A divisible community is therefore one that has at least enough nodes to be split into two parts but whose score is not sufficiently high. The second condition simply guarantees that in the case of a very large community, splitting will be attempted. In this work, it is assumed that a community that is 30 times larger than the minimum acceptable size is considered very large, but this value is arbitrary and can be modified. Indeed, very large communities may have scores that are biased relative to the others so that the first condition is not always sufficient. However, importantly, even if a community is considered divisible, this does not guarantee that divided communities will be retained. In fact, the new communities and the original community will be compared, and the best community will be retained.

Experiments

We next compare our method (SIMBA) with four AMIMs: Amine31, NetCore42, DOMINO37 and GiGA43. As each of these methods were designed to work on data similar to that tested in this work, they were all tested with their default parameters as defined in the articles from which they were derived. The first method takes a p value node-attributed graph as input and uses the network embedding to represent the information in the input graph. Then, a greedy algorithm performs AMI on the embedded data. The second method works directly on a p value node-attributed graph, where a directed heat diffusion model with a modified diffusion process determines the heat flow source or direction. The third runs a modularity-based clustering algorithm on an unattributed graph and then selects interesting modules using a user-supplied gene list. The last method takes as input an undirected graph and a sorted expression file. To obtain the modules an iterative process is used, starting from local minima, chosen using the expression file, the algorithm iterates through all the neighbors.

In addition to being compared with other AMIMs, our method is compared with the traditional p value selection method used in biology (i.e., all p values below the typical threshold of 0.05 are selected). This approach, subsequently referred to as the “baseline”, is commonly used in biological research.

Our algorithm requires two domain-specific parameters to be chosen by the user: the minimum number of nodes, minimumNodes (Definition 9), and the p value threshold used to calculate the sufficient similarity value, x, in Definition 4. The minimumNodes parameter must be chosen according to the specificity of the problem; as a general rule, communities with 3 nodes or less are never considered. Similarly, unless you want to obtain only large communities, it would be unreasonable to choose a high value. The x parameter is chosen in line with the statistical consensus that a p-value greater than 0.05 is not statistically interesting. This value is discussed in the Similarity function subsection just after definition 3. In the experiments described in this section, these parameters are set to 5 (empirically chosen to obtain relevant communities) and 0.05 (yielding a sufficient similarity of 10 in Definition 4).

To assess our algorithm’s performance, we used different types of simulated data presented in “Simulated dataset” section and a real-world biological graph, the results of which are presented in “Real graphs” section.

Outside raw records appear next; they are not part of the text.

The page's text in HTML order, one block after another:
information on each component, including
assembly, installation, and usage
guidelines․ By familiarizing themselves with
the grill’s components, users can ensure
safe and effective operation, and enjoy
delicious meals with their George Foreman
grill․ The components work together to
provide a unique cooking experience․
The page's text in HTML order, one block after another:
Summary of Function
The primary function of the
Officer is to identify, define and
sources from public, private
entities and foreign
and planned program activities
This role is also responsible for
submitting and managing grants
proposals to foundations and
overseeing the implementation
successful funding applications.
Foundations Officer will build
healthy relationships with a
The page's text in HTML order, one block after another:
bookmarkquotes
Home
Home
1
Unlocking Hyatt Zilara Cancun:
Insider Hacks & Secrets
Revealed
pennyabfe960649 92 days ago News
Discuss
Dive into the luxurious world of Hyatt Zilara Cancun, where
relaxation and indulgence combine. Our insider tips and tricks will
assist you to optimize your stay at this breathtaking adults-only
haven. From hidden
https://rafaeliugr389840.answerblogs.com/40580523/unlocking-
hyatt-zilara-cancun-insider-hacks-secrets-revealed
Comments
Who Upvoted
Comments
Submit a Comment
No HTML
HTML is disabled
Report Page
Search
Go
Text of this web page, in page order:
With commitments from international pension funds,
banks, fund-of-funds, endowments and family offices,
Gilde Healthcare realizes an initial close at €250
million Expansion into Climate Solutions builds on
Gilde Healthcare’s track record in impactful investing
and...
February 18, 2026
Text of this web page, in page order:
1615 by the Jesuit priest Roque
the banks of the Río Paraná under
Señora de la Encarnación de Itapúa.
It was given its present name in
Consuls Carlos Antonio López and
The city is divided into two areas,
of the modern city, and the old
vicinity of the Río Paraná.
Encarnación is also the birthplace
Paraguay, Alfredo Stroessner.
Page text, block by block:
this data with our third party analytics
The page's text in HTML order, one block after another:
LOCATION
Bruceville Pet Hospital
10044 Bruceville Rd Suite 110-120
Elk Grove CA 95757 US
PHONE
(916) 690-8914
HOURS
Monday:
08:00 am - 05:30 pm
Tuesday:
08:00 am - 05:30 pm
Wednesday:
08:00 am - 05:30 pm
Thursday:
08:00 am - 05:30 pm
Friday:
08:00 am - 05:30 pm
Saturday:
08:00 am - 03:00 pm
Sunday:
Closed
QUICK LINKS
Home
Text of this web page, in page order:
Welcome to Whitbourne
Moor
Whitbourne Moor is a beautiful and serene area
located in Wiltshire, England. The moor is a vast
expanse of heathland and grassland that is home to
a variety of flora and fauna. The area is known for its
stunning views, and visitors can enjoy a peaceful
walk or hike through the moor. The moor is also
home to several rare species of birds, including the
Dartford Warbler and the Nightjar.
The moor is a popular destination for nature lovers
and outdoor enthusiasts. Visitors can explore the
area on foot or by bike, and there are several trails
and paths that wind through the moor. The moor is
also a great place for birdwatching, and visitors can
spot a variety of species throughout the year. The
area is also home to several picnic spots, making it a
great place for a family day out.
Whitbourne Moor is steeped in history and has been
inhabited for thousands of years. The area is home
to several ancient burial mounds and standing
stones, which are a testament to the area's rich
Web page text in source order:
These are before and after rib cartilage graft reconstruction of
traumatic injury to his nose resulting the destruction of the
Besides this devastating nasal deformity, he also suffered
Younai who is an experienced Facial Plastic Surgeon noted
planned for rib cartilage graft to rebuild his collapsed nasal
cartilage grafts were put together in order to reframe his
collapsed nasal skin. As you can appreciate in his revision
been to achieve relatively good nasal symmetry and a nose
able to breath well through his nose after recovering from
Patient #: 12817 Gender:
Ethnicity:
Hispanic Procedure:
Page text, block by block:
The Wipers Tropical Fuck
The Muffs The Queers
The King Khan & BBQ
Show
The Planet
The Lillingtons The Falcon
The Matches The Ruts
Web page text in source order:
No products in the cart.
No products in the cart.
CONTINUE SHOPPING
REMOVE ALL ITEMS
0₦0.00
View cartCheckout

All the presented experiments were performed on a Precision 5820 Tower with 16 Intel Xeon(R) W-2245 CPUs with 125.5 GB of RAM.

Simulated dataset

Fully generated datasets

To our knowledge, there are no labeled datasets for AMI, so the algorithm was tested on simulated graphs. The graphs and their attributes were generated by following the method presented by Robinson et al. 201744, and the graph structure was generated via a Barabási-Albert model45. The node attribute p values were generated according to a random uniform distribution between 0 and 1 on the nodes that were not in the active modules and a random continuous truncated normal distribution centered on 0, with a standard deviation of 0.05, truncated at 0 inside the active modules44. Robinson’s methods were used to construct the ground-truth modules, beginning with randomly chosen starting nodes and adding random nodes in a randomly selected order (between 1 and 4) in the neighborhood of the starting node.

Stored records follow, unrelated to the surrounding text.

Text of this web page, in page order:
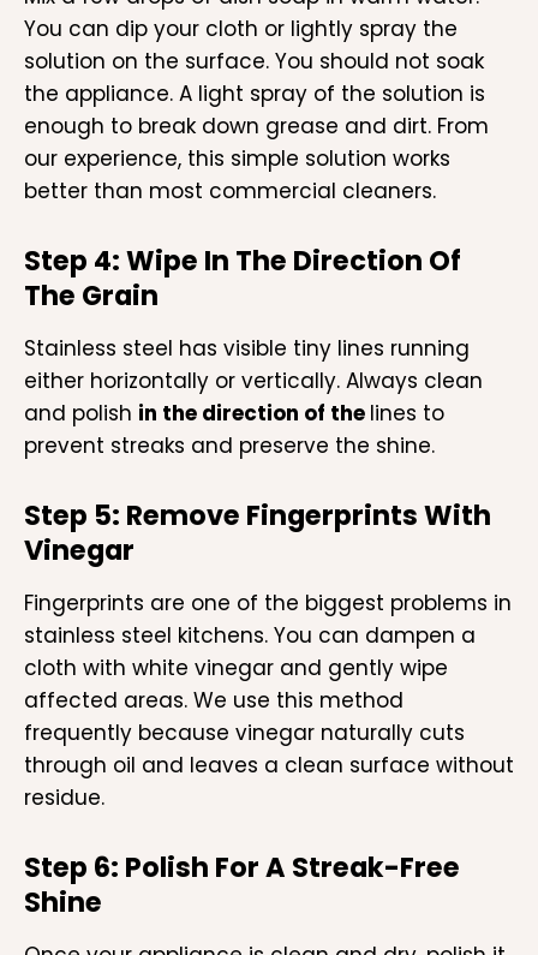
You can dip your cloth or lightly spray the
solution on the surface. You should not soak
the appliance. A light spray of the solution is
enough to break down grease and dirt. From
our experience, this simple solution works
better than most commercial cleaners.
Step 4: Wipe In The Direction Of
The Grain
Stainless steel has visible tiny lines running
either horizontally or vertically. Always clean
and polish in the direction of the lines to
prevent streaks and preserve the shine.
Step 5: Remove Fingerprints With
Vinegar
Fingerprints are one of the biggest problems in
stainless steel kitchens. You can dampen a
cloth with white vinegar and gently wipe
affected areas. We use this method
frequently because vinegar naturally cuts
through oil and leaves a clean surface without
residue.
Step 6: Polish For A Streak-Free
Shine
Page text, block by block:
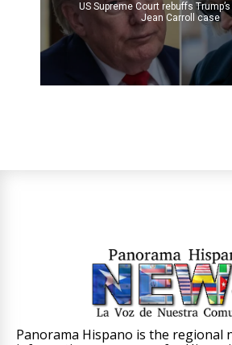
US Supreme Court rebuffs
Jean Carroll case
Panorama Hispano is the regional
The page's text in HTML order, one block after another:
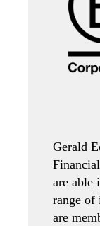
Gerald
are able
range of
are
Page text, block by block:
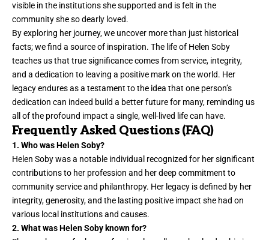
visible in the institutions she supported and is felt in the
community she sodearly loved.
By exploring her journey, we uncover more than just historical
facts; we find a source of inspiration. The life of Helen Soby
teaches us that true significance comes from service, integrity,
and a dedication to leaving a positive mark on the world. Her
legacy endures as a testament to the idea that one person’s
dedication can indeed build a better future for many, reminding us
all of the profound impact a single, well-lived life can have.
Frequently Asked Questions (FAQ)
1. Who was Helen Soby?
Helen Soby was a notable individual recognized for her significant
contributions to her profession and her deep commitment to
community service and philanthropy. Her legacy is defined by her
integrity, generosity, and the lasting positive impact she had on
various local institutions and causes.
2. What was Helen Soby known for?
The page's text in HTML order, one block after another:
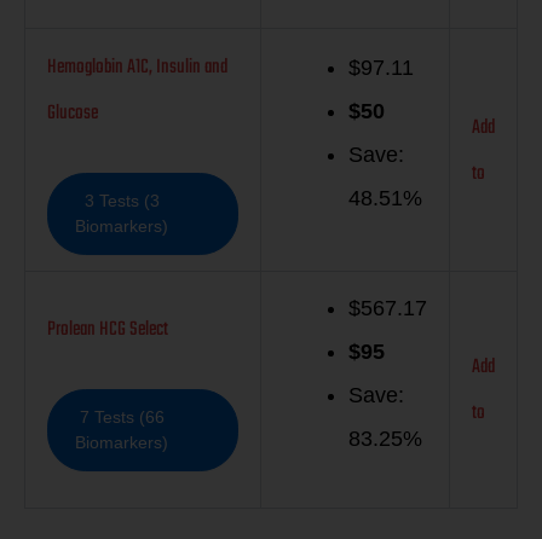
Hemoglobin A1C, Insulin and
Glucose
3 Tests (3
Biomarkers)
$97.11
$50
Save:
48.51%
Add
to
Prolean HCG Select
7 Tests (66
Biomarkers)
$567.17
$95
Save:
83.25%
Add
to
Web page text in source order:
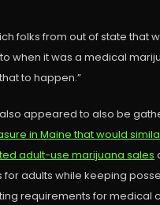
folks from out of state that
when it was a medical
to happen.”
appeared to also be
in Maine that would
adult-use marijuana sales
for adults while keeping
requirements for medical
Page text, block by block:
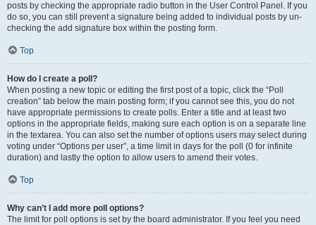
posts by checking the appropriate radio button in the User Control Panel. If you
do so, you can still prevent a signature being added to individual posts by un-
checking the add signature box within the posting form.
Top
How do I create a poll?
When posting a new topic or editing the first post of a topic, click the “Poll
creation” tab below the main posting form; if you cannot see this, you do not
have appropriate permissions to create polls. Enter a title and at least two
options in the appropriate fields, making sure each option is on a separate line
in the textarea. You can also set the number of options users may select during
voting under “Options per user”, a time limit in days for the poll (0 for infinite
duration) and lastly the option to allow users to amend their votes.
Top
Why can’t I add more poll options?
The limit for poll options is set by the board administrator. If you feel you need
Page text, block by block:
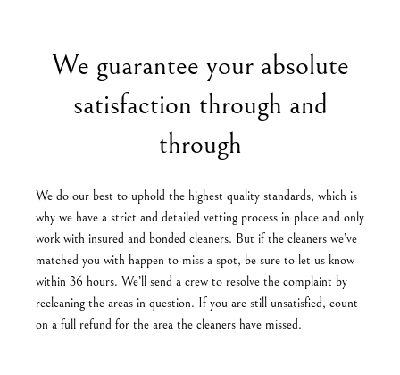
We guarantee your absolute
satisfaction through and
through
We do our best to uphold the highest quality standards, which is
why we have a strict and detailed vetting process in place and only
work with insured and bonded cleaners. But if the cleaners we’ve
matched you with happen to miss a spot, be sure to let us know
within 36 hours. We’ll send a crew to resolve the complaint by
recleaning the areas in question. If you are still unsatisfied, count
on a full refund for the area the cleaners have missed.
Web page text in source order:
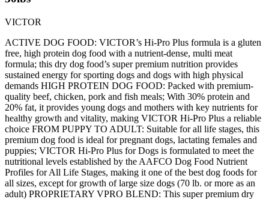
VICTOR
ACTIVE DOG FOOD: VICTOR’s Hi-Pro Plus formula is a gluten
free, high protein dog food with a nutrient-dense, multi meat
formula; this dry dog food’s super premium nutrition provides
sustained energy for sporting dogs and dogs with high physical
demands HIGH PROTEIN DOG FOOD: Packed with premium-
quality beef, chicken, pork and fish meals; With 30% protein and
20% fat, it provides young dogs and mothers with key nutrients for
healthy growth and vitality, making VICTOR Hi-Pro Plus a reliable
choice FROM PUPPY TO ADULT: Suitable for all life stages, this
premium dog food is ideal for pregnant dogs, lactating females and
puppies; VICTOR Hi-Pro Plus for Dogs is formulated to meet the
nutritional levels established by the AAFCO Dog Food Nutrient
Profiles for All Life Stages, making it one of the best dog foods for
all sizes, except for growth of large size dogs (70 lb. or more as an
adult) PROPRIETARY VPRO BLEND: This super premium dry
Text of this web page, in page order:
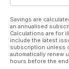
reissues
Kirsty MacColl
Savings are
an annualised
Calculations are for
include the latest
subscription unless
automatically renew
hours before the
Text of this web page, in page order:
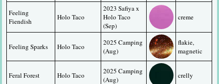
Feeling
Fiendish
Holo Taco
2023 Safiya x
Holo Taco
(Sep)
creme
Feeling Sparks Holo Taco
2025 Camping
(Aug)
flakie,
magnetic
Feral Forest Holo Taco
2025 Camping
(Aug)
crelly
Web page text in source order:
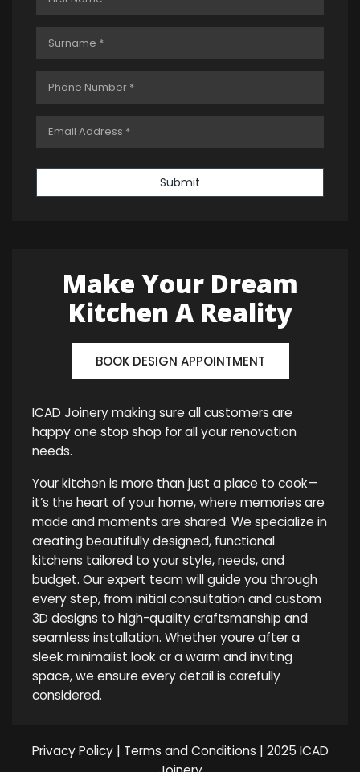
Submit
Make Your Dream
Kitchen A Reality
BOOK DESIGN APPOINTMENT
ICAD Joinery making sure all customers are
happy one stop shop for all your renovation
needs.
Your kitchen is more than just a place to cook—
it’s the heart of your home, where memories are
made and moments are shared. We specialize in
creating beautifully designed, functional
kitchens tailored to your style, needs, and
budget. Our expert team will guide you through
every step, from initial consultation and custom
3D designs to high-quality craftsmanship and
seamless installation. Whether youre after a
sleek minimalist look or a warm and inviting
space, we ensure every detail is carefully
considered.
Privacy Policy| Terms and Conditions | 2025 ICAD
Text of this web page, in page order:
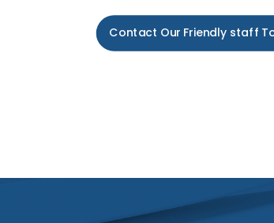
Contact Our Friendly staff

The results presented in this section were obtained from five different datasets (Supplementary Table S1). The first four datasets are composed of networks of 1000 nodes with one, two, three and ten modules of true hits, respectively, each module containing ten nodes. The fifth dataset is composed of networks of 6344 nodes matching the number of nodes present in the rewire dataset with a 0.99 cutOff presented in “Rewire datasets” section. The results obtained on it are used to intuitively show the differences among the various types of generated topologies presented in this work. As these datasets were composed of simple graphs, they were tested with Louvain clustering alone (i.e., the clustering algorithm was directly applied to the whole graph).

All the results presented in this work are evaluated according to the normalized mutual information (NMI) score and the binary F1 score (bF1). The binary F1 score (bF1) is calculated by merging all the modules into one and calculating the traditional F1 score for this binary-labeled community: 0 if the node is not in an active module and 1 otherwise. This score represents the number of well-extracted nodes in the graph.

We use two different calculation methods for each score. For NMI and bF1, the scores are calculated for all the communities returned by the algorithms studied. For NMI at k and bF1 at k, the scores are computed on the k best communities returned by the algorithm, where k is the number of communities in the ground truth. In this last calculation method, the communities are ranked via the method provided by the algorithm tested if possible; otherwise, the communities are ranked via the score proposed in Definition 5.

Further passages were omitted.